Let us understand by some example- we have a body kept on an inclined plane and somebody starts pushing the body from a point (1) to some higher point (2) on the ramp by application of pushing force - the work done by the force can be calculated by scalar product of Force vector and the displacement vector.

Now work energy theorem will lead us to an equivalence of

work done W = change in energy = Energy E(2) - Energy E(1)

The energy of the body may contain two parts - the Potential Energy and Kinetic Energy. As the body was at rest at point (1) its Kinetic Energy will be zero but its Potential Energy will be there.

At point (2) its potential energy has changed but a kinetic energy may also be there by the action of force.

So W= K.E.(2)+P.E.(2) - P.E. (1)

Now your question can be handled that imagine a situation when a force is acting on the body but does not produce acceleration and the body maintains a constant speed- then the question arises as to how you know that force is acting on it ?

No doubt its a thought experiment - but the definition of Newtonian force is through change in momentum-.... ( and if the force is doing some work this work must be stored somewhere (conservation of Energy must hold).
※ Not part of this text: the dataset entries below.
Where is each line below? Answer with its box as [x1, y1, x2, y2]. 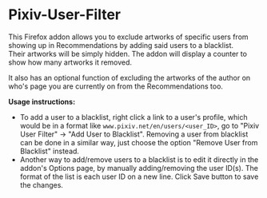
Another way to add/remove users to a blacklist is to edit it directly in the [19, 154, 259, 164]
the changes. [19, 180, 64, 189]
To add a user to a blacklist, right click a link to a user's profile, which [19, 112, 248, 121]
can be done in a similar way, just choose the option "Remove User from [19, 137, 258, 147]
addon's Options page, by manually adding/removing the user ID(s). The [19, 163, 258, 172]
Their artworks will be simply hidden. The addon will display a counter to [8, 49, 248, 58]
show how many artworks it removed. [8, 57, 133, 67]
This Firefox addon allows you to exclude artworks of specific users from [8, 32, 249, 42]
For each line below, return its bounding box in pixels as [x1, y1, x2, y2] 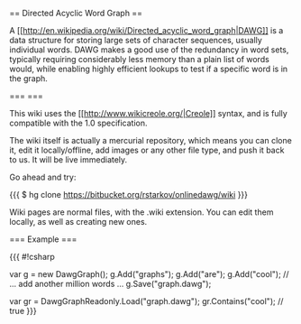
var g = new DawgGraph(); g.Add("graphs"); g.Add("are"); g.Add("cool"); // [9, 269, 289, 279]
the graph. [9, 73, 48, 84]
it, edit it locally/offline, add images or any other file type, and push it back [9, 144, 285, 155]
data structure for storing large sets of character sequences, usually [9, 35, 263, 45]
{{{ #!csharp [9, 252, 56, 262]
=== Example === [9, 234, 78, 245]
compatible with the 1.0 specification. [9, 117, 148, 128]
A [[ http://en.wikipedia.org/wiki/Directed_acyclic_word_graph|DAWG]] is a [9, 25, 284, 35]
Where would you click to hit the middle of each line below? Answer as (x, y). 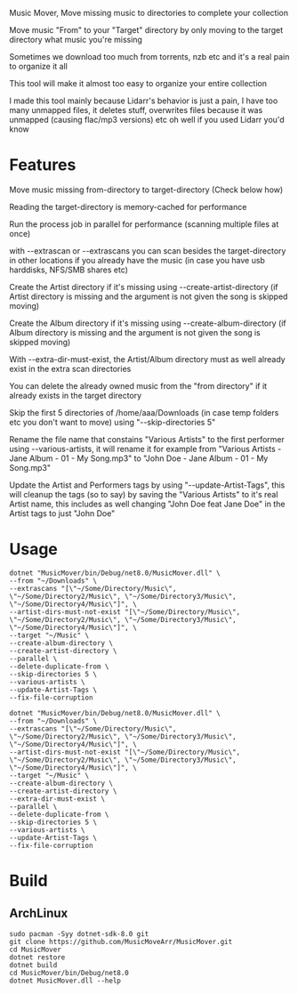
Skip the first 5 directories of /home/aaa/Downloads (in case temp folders (144, 412)
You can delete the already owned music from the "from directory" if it (138, 385)
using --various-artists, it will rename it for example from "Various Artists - (145, 449)
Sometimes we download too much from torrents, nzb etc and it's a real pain (149, 57)
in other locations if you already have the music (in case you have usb (137, 260)
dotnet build (33, 965)
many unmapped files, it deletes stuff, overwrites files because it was (136, 110)
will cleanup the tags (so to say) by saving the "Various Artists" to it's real (144, 494)
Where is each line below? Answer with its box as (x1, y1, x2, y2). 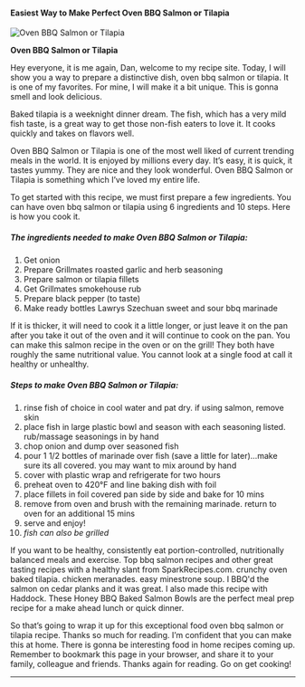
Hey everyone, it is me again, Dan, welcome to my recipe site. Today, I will (10, 62, 286, 73)
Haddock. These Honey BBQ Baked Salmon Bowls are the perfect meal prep (10, 593, 295, 604)
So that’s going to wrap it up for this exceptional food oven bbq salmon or (10, 620, 284, 631)
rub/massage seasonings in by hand (23, 431, 159, 443)
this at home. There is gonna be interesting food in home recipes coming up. (10, 639, 296, 651)
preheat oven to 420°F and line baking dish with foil (23, 480, 216, 491)
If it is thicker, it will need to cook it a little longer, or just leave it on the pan (10, 320, 289, 331)
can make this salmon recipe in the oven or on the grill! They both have (10, 339, 275, 350)
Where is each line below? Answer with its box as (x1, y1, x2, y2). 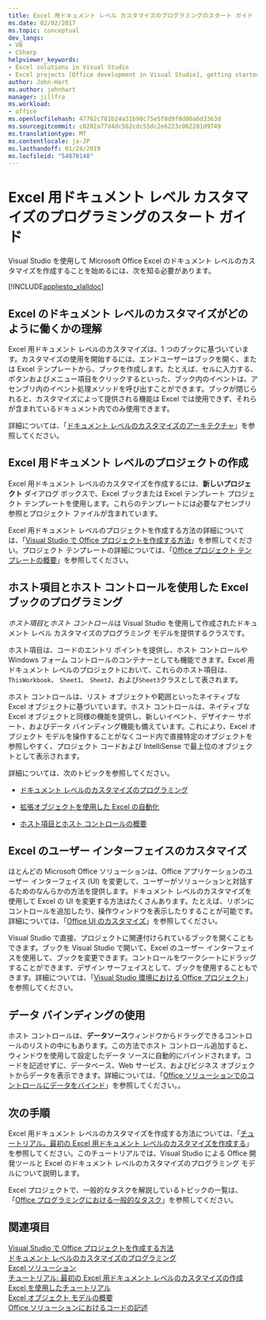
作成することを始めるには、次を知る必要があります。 (42, 266, 216, 276)
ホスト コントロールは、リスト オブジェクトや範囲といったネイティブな (8, 692, 241, 701)
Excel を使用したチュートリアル (8, 1283, 112, 1292)
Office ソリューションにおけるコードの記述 (8, 1303, 148, 1312)
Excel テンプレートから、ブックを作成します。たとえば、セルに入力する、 (17, 365, 258, 373)
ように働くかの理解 (8, 322, 102, 335)
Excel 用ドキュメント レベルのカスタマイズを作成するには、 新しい (8, 478, 224, 488)
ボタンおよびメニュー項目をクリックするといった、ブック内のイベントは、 (8, 374, 251, 384)
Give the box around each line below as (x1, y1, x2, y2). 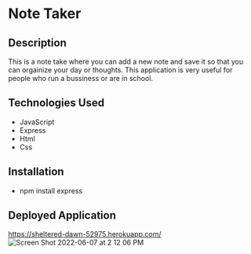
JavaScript (19, 117, 55, 127)
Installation (8, 165, 64, 179)
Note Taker (8, 5, 82, 23)
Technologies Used (8, 96, 104, 110)
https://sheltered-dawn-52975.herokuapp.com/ (8, 230, 162, 239)
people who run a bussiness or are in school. (8, 74, 154, 83)
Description (8, 36, 67, 50)
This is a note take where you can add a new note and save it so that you (8, 57, 244, 66)
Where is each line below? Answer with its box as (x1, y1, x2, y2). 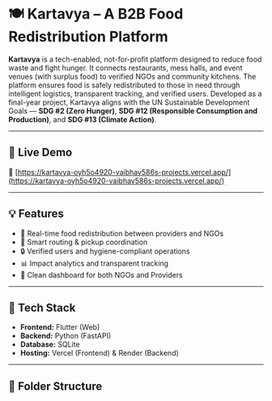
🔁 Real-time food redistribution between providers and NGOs (19, 228, 224, 238)
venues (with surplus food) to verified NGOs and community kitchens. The (8, 71, 257, 81)
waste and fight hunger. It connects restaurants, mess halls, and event (8, 62, 243, 72)
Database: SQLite (19, 339, 80, 349)
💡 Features (8, 207, 65, 221)
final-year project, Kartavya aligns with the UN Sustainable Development (8, 97, 250, 107)
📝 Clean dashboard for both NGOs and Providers (19, 270, 184, 279)
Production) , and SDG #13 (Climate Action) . (8, 114, 157, 124)
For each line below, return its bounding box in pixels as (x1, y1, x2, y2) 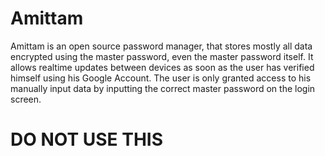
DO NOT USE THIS (10, 128, 164, 151)
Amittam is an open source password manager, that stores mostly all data (10, 40, 313, 52)
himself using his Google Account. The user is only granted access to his (10, 72, 312, 84)
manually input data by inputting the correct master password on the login (10, 82, 316, 94)
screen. (10, 93, 42, 105)
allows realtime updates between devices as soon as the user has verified (10, 61, 315, 73)
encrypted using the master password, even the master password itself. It (10, 50, 314, 62)
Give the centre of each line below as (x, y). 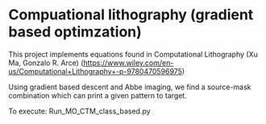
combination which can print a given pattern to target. (98, 95)
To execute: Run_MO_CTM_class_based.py (79, 111)
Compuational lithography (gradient (131, 15)
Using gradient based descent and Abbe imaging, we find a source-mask (130, 87)
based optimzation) (75, 32)
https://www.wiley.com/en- (129, 63)
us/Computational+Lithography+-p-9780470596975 (96, 71)
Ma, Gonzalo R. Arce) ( (46, 63)
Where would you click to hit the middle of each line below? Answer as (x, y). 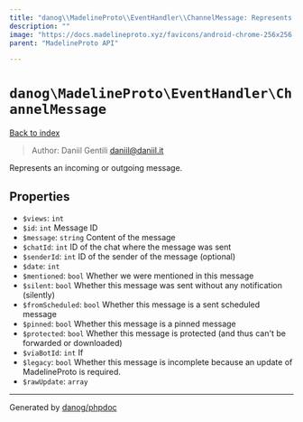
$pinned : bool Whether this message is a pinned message (129, 324)
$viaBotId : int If (53, 352)
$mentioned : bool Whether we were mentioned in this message (138, 276)
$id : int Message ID (60, 228)
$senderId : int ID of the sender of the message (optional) (129, 257)
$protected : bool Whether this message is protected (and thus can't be (154, 333)
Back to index (35, 133)
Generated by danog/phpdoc (63, 407)
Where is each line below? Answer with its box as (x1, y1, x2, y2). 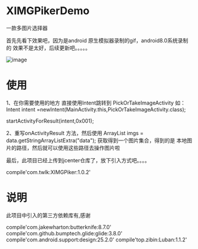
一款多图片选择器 (6, 24, 48, 31)
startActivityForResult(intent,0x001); (6, 117, 95, 125)
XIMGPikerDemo (6, 4, 90, 18)
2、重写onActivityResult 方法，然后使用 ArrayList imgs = (6, 129, 144, 136)
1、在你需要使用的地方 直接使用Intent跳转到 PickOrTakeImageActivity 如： (6, 99, 186, 106)
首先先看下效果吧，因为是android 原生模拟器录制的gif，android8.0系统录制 (6, 37, 189, 44)
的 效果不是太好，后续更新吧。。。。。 (6, 44, 90, 51)
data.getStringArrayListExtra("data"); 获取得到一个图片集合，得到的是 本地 (6, 137, 187, 144)

I just try to give an example- say a body is kept on the table and somebody picks it up by applying a force and moves it to a height h -

all along the path having an uniform speed so the initial speed is say v and it is maintained by the agent applying the force and moves it to height h

• as far as K.E. is concerned its the same but the agent's force did a work equal to the change in potential energy of the body

from point(1) at the table to height h above - so naturally the work done by the force is not lost . try to think it over by taking other physical examples.